The covariate-adjusted logistic regression model [does not have to be perfect](/post/robcov) for estimates to be valid (either ORs or RDs). This model is recommended for obtaining the primary statistical evidence for _any_ efficacy, by testing that the treatment OR is 1.0. In the absence of treatment $\times$ baseline covariate interactions, there is only one p-value.
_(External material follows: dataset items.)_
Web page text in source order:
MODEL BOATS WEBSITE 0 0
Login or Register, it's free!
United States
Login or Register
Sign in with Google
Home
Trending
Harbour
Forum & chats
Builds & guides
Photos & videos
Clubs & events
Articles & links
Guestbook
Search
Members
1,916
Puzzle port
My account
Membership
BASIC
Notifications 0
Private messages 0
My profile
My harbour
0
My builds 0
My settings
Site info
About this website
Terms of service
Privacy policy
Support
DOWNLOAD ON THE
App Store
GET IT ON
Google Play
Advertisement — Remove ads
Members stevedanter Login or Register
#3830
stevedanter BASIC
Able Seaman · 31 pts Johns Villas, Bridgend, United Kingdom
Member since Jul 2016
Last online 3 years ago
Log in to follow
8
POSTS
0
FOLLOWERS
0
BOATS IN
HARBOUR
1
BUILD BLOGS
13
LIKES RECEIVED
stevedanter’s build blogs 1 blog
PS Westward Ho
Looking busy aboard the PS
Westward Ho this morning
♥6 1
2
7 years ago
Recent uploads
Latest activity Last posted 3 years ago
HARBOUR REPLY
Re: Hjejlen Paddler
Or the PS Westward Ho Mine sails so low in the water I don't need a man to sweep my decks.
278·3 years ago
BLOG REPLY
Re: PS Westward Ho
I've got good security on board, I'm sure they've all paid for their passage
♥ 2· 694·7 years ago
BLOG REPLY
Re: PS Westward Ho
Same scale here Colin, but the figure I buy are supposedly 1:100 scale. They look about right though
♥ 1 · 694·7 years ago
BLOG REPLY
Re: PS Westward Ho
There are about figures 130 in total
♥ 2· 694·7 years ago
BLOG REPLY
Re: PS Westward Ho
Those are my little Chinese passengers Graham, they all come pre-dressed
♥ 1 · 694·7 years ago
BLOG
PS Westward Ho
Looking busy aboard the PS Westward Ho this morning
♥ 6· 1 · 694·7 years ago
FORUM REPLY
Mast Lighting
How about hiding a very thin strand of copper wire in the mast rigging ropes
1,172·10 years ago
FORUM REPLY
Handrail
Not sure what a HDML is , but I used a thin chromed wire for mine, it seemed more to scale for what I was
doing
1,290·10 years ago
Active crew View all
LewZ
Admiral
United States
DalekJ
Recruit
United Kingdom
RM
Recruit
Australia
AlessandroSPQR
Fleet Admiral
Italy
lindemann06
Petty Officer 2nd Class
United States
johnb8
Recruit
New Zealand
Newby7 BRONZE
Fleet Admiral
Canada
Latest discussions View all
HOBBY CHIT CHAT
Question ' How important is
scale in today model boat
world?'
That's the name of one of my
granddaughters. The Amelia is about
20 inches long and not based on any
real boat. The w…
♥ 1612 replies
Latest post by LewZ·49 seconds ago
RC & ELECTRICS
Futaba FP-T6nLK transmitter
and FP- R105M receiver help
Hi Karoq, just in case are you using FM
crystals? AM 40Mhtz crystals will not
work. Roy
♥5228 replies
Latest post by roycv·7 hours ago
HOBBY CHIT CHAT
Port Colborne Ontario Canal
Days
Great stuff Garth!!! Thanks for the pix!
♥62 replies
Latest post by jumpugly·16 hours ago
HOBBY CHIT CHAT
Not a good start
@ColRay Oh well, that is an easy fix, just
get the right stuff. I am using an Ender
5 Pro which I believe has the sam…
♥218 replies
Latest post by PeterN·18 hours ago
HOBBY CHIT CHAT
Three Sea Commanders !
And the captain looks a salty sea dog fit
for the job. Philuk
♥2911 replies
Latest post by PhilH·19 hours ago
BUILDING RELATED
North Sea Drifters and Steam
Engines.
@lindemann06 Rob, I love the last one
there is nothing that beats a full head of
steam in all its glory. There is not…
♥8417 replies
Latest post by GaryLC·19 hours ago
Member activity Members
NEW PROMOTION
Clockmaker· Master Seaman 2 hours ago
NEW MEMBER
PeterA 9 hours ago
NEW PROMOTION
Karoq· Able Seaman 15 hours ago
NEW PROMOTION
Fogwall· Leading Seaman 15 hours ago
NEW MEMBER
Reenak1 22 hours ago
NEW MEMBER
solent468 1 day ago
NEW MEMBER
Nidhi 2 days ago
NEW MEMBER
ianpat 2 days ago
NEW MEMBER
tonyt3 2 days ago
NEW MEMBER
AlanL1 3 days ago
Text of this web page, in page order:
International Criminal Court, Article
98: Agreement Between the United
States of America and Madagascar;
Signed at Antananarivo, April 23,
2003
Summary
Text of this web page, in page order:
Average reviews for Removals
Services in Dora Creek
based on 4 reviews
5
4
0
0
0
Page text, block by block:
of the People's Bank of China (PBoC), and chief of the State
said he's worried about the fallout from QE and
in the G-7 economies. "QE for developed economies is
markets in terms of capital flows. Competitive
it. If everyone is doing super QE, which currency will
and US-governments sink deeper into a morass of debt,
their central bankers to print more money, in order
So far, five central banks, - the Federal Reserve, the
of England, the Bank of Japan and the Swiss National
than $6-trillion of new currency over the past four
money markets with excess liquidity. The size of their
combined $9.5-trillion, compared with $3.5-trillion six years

What happens when our RCT presentation involves a distribution of 10,000 RDs for 10,000 patients? There is still only one p-value, because under the model assumptions the risk difference is zero if and only if OR=1.0.
When one moves from testing whether there is _any_ efficacy vs. whether there is absolute efficacy beyond a certain level, e.g., RD > 0.02, the statistical evidence will vary depending not only on the RD cutoff but also on how high risk is the patient. For example, Bayesian posterior probabilities that RD > d are functions of d and baseline covariates.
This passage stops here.